:: DATA UNDER STUDY ::
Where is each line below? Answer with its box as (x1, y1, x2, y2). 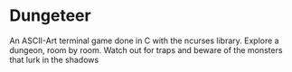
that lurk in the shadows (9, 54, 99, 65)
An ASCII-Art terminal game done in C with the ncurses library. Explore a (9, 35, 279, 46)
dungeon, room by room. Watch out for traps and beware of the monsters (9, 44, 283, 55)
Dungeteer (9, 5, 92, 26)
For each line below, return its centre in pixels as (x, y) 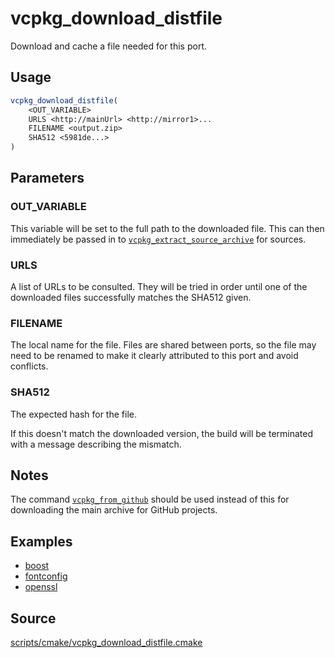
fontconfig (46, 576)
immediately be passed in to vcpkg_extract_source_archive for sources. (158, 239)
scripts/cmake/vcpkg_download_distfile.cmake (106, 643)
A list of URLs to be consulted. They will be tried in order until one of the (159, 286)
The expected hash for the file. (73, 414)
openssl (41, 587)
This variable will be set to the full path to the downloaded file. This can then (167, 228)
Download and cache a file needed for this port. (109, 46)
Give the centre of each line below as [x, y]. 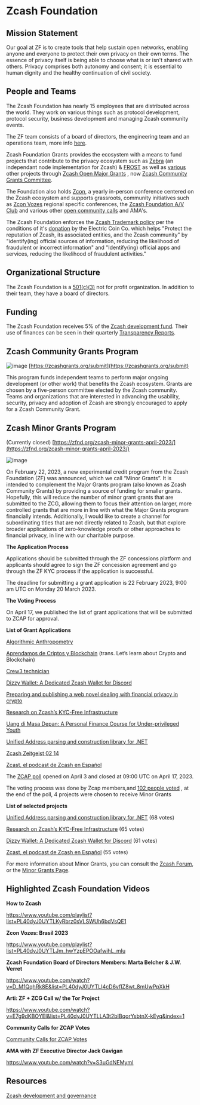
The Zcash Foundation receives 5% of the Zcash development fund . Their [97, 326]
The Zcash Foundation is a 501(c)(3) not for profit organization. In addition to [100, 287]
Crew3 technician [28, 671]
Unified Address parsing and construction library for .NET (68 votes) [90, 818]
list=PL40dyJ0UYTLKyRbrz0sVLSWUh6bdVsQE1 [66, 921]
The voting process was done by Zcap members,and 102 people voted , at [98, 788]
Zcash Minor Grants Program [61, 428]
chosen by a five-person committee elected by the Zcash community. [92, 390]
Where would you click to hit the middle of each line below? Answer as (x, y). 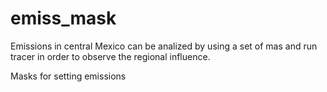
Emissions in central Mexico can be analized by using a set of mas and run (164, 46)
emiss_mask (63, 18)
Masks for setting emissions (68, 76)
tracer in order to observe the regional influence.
:::
Produce the entries above once more, exactly as given, with each picture left out.

→ TASK SOLUTION:
Where is each line below? Answer with its box as (x1, y1, x2, y2). 
that lurk in the shadows (9, 54, 99, 65)
An ASCII-Art terminal game done in C with the ncurses library. Explore a (9, 35, 279, 46)
dungeon, room by room. Watch out for traps and beware of the monsters (9, 44, 283, 55)
Dungeteer (9, 5, 92, 26)
For each line below, return its centre in pixels as (x, y) 
fontconfig (46, 576)
immediately be passed in to vcpkg_extract_source_archive for sources. (158, 239)
scripts/cmake/vcpkg_download_distfile.cmake (106, 643)
A list of URLs to be consulted. They will be tried in order until one of the (159, 286)
The expected hash for the file. (73, 414)
openssl (41, 587)
This variable will be set to the full path to the downloaded file. This can then (167, 228)
Download and cache a file needed for this port. (109, 46)
Give the centre of each line below as [x, y]. 
The Zcash Foundation receives 5% of the Zcash development fund . Their [97, 326]
The Zcash Foundation is a 501(c)(3) not for profit organization. In addition to [100, 287]
Crew3 technician [28, 671]
Unified Address parsing and construction library for .NET (68 votes) [90, 818]
list=PL40dyJ0UYTLKyRbrz0sVLSWUh6bdVsQE1 [66, 921]
The voting process was done by Zcap members,and 102 people voted , at [98, 788]
Zcash Minor Grants Program [61, 428]
chosen by a five-person committee elected by the Zcash community. [92, 390]
Where would you click to hit the middle of each line below? Answer as (x, y). 
Emissions in central Mexico can be analized by using a set of mas and run (164, 46)
emiss_mask (63, 18)
Masks for setting emissions (68, 76)
tracer in order to observe the regional influence.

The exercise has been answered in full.